#### Exercise material ####
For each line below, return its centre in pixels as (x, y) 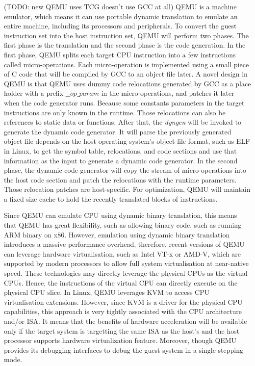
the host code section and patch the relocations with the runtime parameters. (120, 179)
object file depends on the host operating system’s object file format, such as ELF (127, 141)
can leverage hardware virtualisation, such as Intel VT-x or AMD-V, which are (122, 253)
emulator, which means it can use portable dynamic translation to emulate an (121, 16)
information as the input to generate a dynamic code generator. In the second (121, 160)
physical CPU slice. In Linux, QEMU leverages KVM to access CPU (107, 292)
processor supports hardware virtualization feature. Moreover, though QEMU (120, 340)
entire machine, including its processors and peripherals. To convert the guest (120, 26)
####
#### Exercise material ####
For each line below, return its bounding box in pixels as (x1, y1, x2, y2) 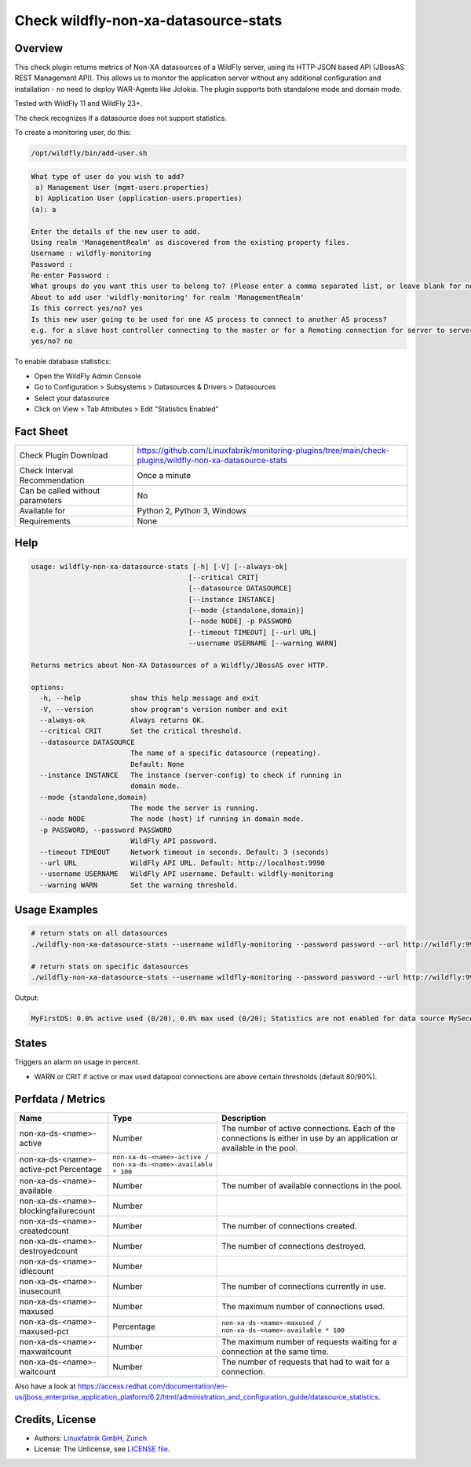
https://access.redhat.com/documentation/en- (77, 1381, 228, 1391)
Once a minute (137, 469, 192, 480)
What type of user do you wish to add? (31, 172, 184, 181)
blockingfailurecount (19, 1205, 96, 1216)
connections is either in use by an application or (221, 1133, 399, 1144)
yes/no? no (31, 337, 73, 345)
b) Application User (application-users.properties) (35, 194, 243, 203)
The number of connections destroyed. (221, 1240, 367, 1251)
####
#### Exercise material ####
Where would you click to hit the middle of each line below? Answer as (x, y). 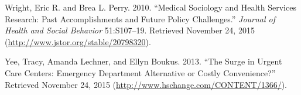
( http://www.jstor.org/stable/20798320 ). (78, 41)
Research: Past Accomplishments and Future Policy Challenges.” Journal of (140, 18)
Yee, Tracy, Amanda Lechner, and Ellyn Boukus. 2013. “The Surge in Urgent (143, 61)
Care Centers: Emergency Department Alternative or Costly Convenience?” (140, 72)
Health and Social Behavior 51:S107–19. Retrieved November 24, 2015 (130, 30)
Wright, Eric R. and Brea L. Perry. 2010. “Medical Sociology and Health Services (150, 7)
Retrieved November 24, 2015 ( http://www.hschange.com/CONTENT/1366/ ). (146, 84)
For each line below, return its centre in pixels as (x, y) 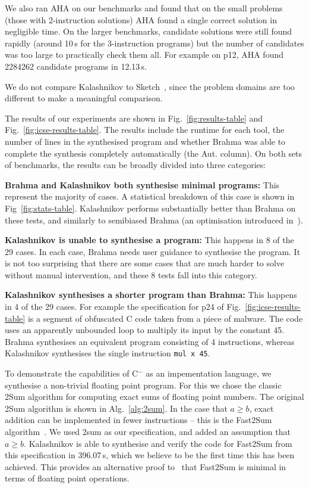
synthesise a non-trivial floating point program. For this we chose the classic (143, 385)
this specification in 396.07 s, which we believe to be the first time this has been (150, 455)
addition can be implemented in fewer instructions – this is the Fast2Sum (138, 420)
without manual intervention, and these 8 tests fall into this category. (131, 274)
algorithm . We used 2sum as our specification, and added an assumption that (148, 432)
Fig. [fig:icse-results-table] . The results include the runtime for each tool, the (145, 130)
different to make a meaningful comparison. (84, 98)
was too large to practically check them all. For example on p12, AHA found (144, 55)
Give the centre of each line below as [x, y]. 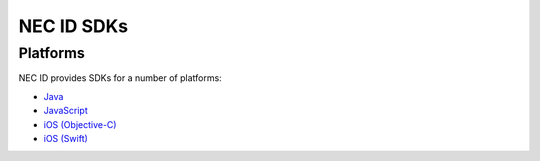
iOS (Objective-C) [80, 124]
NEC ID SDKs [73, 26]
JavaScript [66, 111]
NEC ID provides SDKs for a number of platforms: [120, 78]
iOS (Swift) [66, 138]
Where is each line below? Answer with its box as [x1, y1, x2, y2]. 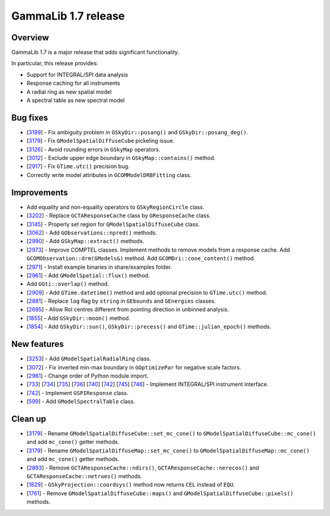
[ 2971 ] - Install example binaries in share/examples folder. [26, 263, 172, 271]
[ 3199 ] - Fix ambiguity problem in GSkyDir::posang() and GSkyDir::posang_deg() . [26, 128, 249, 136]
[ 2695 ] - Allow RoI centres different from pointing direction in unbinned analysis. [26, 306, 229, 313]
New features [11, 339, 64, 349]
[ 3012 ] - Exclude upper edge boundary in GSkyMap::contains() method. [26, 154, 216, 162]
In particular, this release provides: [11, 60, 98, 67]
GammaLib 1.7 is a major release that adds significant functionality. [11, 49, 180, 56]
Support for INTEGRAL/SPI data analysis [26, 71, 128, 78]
####
What you are asked to do. Send back exactly the lines of the listing above starting at the one with "yes/no? no (31, 337, 73, 345)" and ending at the one with "The number of", inclusive, and no others.

Exercise response.
yes/no? no (31, 337, 73, 345)
b) Application User (application-users.properties) (35, 194, 243, 203)
The number of connections destroyed. (221, 1240, 367, 1251)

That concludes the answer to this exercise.